The Center for Prairie Studies has a collection of artwork on display in various locations at Grinnell College.
Prairie Cairn
British installation artist Andy Goldsworthy created this sculpture at Grinnell College's Conard Environmental Research Area in 2001.
Andy Goldsworthy: Three Cairns is the largest project in the Western Hemisphere by the artist (born 1956, Cheshire, England). The project spans the continent with permanent and temporary stone markers called “cairns” at sites on the two coasts of America and the Midwest.
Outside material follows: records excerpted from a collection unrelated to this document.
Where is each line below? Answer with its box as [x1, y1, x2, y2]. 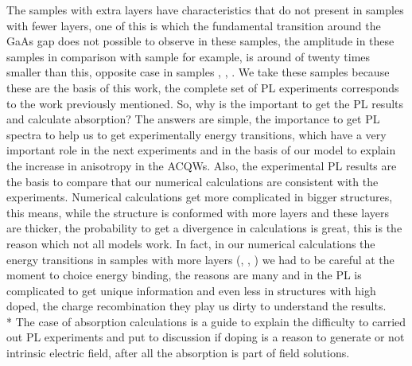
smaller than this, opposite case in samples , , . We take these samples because [6, 64, 390, 80]
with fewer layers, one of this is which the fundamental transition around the [6, 17, 381, 33]
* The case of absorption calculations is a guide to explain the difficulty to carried [6, 313, 406, 329]
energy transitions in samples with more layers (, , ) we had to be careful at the [6, 251, 395, 267]
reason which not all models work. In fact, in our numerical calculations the [6, 235, 375, 251]
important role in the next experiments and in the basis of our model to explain [6, 142, 396, 158]
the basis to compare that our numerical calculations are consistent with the [6, 173, 379, 189]
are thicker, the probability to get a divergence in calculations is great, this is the [6, 220, 402, 236]
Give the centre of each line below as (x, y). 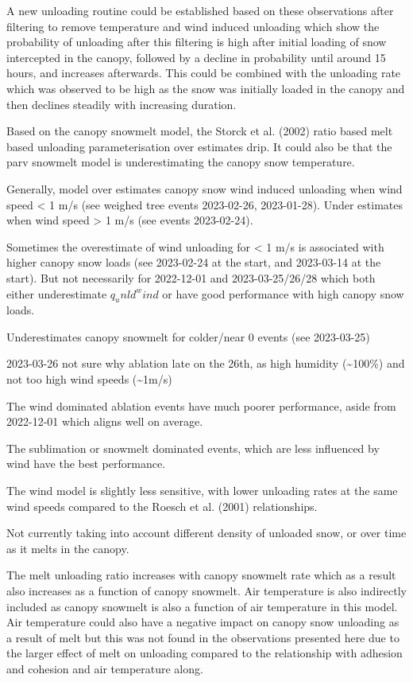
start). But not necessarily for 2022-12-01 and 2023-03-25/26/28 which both (191, 277)
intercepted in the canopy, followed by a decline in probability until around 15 (196, 57)
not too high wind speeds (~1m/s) (89, 379)
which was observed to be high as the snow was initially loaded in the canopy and (206, 88)
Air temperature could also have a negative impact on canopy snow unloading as (203, 622)
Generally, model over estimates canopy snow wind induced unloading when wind (205, 188)
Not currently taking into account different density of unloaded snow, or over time (206, 533)
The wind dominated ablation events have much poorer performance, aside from (201, 405)
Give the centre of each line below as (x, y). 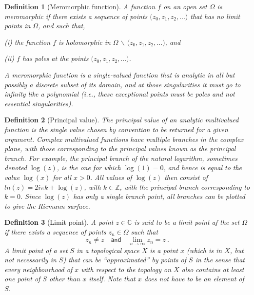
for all (62, 177)
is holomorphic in (85, 42)
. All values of (111, 177)
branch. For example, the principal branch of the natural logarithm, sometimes (121, 158)
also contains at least (213, 269)
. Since (30, 196)
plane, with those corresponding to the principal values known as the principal (120, 148)
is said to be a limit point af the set (187, 222)
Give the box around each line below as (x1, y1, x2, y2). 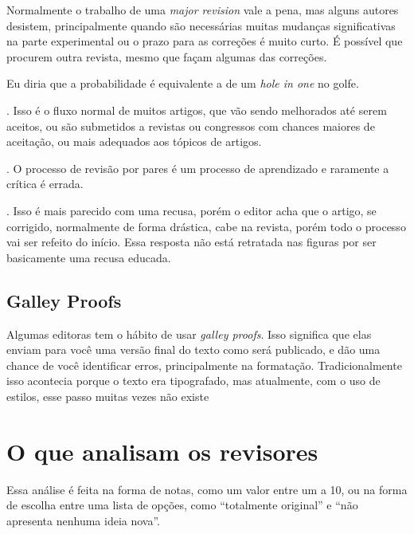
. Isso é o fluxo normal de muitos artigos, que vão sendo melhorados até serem (6, 101, 387, 118)
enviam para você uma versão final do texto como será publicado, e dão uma (6, 341, 381, 358)
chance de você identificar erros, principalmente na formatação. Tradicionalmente (6, 356, 402, 373)
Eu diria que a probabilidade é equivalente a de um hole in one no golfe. (6, 75, 359, 92)
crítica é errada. (6, 175, 84, 192)
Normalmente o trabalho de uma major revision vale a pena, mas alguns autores (6, 2, 399, 18)
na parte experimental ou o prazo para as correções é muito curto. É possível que (6, 33, 403, 49)
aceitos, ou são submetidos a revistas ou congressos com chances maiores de (6, 117, 375, 134)
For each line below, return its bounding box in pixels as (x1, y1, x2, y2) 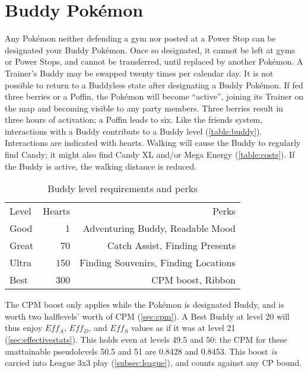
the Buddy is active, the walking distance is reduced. (5, 160, 197, 172)
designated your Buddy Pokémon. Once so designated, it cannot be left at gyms (5, 43, 296, 56)
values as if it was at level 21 (131, 321, 236, 334)
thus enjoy (5, 321, 43, 334)
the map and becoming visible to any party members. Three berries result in (5, 101, 284, 114)
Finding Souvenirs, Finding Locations (80, 256, 236, 270)
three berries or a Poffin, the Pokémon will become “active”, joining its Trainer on (5, 90, 304, 103)
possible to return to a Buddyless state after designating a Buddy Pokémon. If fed (5, 78, 303, 91)
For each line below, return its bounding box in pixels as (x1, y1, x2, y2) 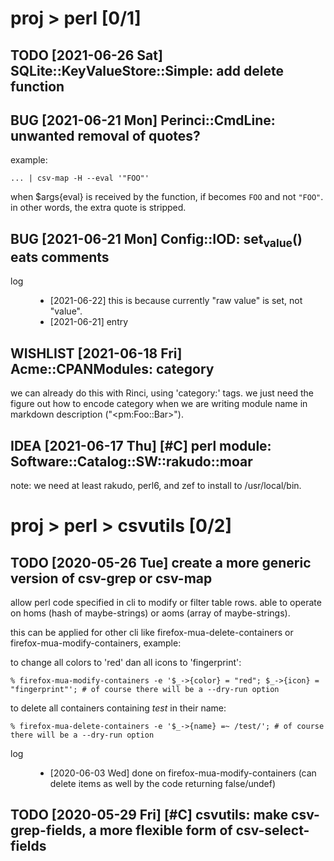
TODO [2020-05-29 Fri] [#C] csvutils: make (10, 807, 289, 824)
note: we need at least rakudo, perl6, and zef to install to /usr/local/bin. (10, 480, 302, 492)
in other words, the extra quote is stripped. (10, 202, 187, 214)
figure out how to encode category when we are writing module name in (10, 398, 308, 410)
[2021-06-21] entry (49, 316, 129, 328)
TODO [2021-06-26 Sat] (10, 47, 163, 64)
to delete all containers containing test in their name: (10, 702, 227, 714)
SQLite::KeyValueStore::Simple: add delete (10, 62, 284, 79)
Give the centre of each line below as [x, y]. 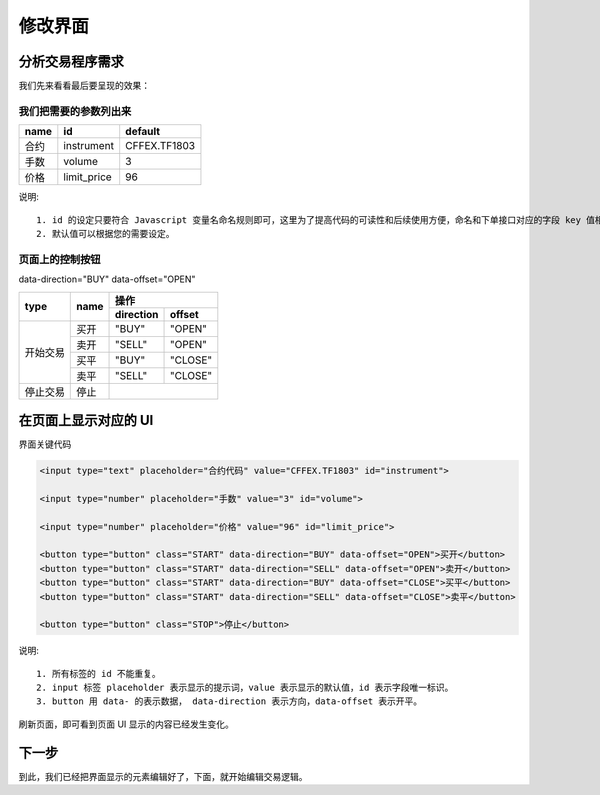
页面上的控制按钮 [59, 259]
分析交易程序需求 [71, 61]
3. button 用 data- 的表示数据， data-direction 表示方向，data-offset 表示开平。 [229, 701]
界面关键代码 [45, 444]
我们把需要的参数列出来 [75, 111]
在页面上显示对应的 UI [86, 420]
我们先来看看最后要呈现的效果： [84, 86]
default [142, 132]

Two key components of the project in Iowa Prairie Cairn (Midwest temporary cairn) near Grinnell and the Three Cairns (Iowa permanent cairn) at the Des Moines Art Center.
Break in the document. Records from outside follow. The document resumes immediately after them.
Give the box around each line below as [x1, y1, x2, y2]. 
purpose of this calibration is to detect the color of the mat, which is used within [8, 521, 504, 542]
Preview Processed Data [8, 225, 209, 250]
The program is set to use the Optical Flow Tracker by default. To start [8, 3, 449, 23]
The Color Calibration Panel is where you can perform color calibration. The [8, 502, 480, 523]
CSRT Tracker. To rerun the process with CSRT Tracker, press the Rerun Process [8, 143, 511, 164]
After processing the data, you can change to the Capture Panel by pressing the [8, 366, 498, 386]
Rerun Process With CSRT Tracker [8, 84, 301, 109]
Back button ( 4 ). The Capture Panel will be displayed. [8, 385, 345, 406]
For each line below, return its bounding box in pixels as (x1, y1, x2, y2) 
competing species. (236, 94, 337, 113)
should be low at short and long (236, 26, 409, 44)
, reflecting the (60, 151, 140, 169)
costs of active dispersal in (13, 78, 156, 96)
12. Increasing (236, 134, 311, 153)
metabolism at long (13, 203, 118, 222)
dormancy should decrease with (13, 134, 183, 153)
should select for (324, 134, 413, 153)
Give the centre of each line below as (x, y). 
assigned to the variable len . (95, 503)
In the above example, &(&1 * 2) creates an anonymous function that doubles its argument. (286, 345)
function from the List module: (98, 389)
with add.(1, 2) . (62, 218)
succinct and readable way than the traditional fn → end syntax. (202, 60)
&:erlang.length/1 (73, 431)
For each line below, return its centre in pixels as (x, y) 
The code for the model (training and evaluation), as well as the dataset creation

Prairie Cairn, the first component of "Andy Goldsworthy: Three Cairns" to be built, was created in early spring 2001 at Grinnell College’s Conard Environmental Research Area near Kellogg, Iowa. Prairie Cairn was completed before the prairie grass had begun to grow and was photographed over a period of 18 months to document the sculpture in varied weather conditions. The result is a suite of large-scale panoramic images—now in the collection of the Des Moines Art Center—showing the cairn with varying heights of grass, in snow, and amid flames as the prairie was subjected to a controlled maintenance burn. Although considered a temporary work, Prairie Cairn should last for decades before eventually succumbing to the effects of the weather.
Roots of Renewal
A 2003 art exhibition focusing on challenges and changes in the Upper Midwest under pressure from new immigrants, new industries, new farming practices, and new attitudes towards the original tallgrass prairie; a collaboration between Grinnell College's Faulconer Gallery and the Center for Prairie Studies.
The Prairie Suite
The Prairie Suite is consists of 12 original prints by twelve artists, commissioned by the Center for Prairie Studies and completed in 2001, united around the themes of prairie and place.
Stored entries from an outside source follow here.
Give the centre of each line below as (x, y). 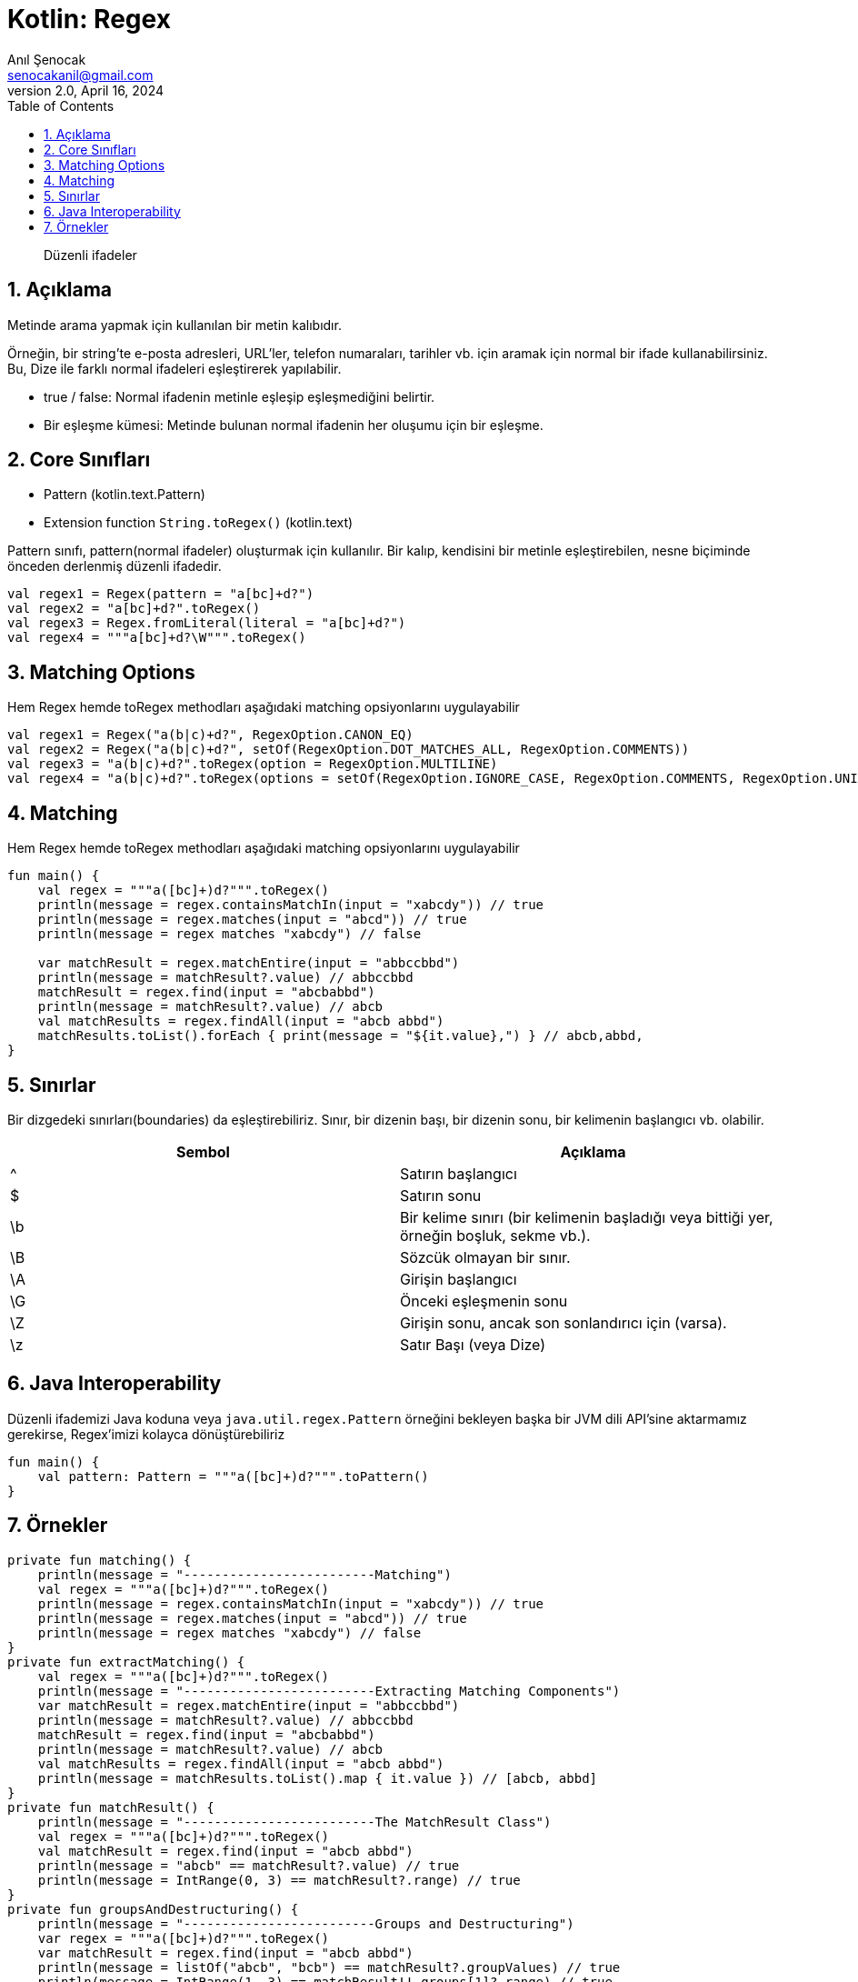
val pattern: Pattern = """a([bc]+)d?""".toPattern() (233, 1476)
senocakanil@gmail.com (80, 75)
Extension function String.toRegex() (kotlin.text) (199, 523)
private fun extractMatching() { (126, 1662)
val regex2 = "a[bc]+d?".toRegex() (134, 609)
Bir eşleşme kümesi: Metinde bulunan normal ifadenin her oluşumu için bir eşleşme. (294, 425)
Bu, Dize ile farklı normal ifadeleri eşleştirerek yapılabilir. (175, 368)
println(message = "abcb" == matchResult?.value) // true (249, 1865)
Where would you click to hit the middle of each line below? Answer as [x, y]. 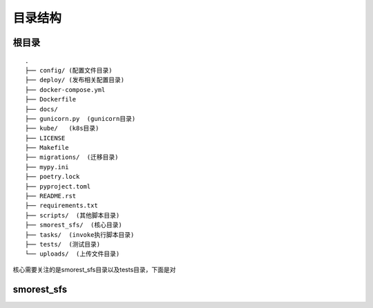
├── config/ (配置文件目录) [69, 70]
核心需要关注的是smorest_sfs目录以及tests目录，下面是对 [94, 269]
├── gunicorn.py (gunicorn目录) [80, 118]
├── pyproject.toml [58, 186]
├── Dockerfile [51, 99]
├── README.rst [51, 196]
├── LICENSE [45, 138]
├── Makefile [47, 148]
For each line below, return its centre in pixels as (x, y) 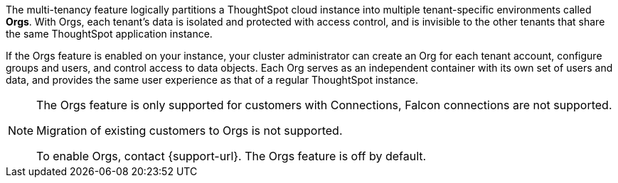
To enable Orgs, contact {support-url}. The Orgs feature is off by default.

Iowa's Vanishing Agrarian Landscapes
A collaboration between the Center for Prairie Studies and New Haven, Connecticut, photographer David Ottenstein resulted in thousands of photographs of the changing Iowa countryside.
Prairie Earthworks Project
Earthworks have been a major force in contemporary sculpture since the 1960's. For most artists working within the earthworks tradition, the method of creating a sculpture becomes a part of a process of interpreting their surroundings. As the sculptor works in an area ideas are materialized through the transformation of materials usually found at the site. The setting of a sculpture in the natural landscape provides a different set of references than the gallery or museum. The earthwork cannot be self-referential like a painting or sculpture in gallery or museum can. The earthwork's context is part of its content.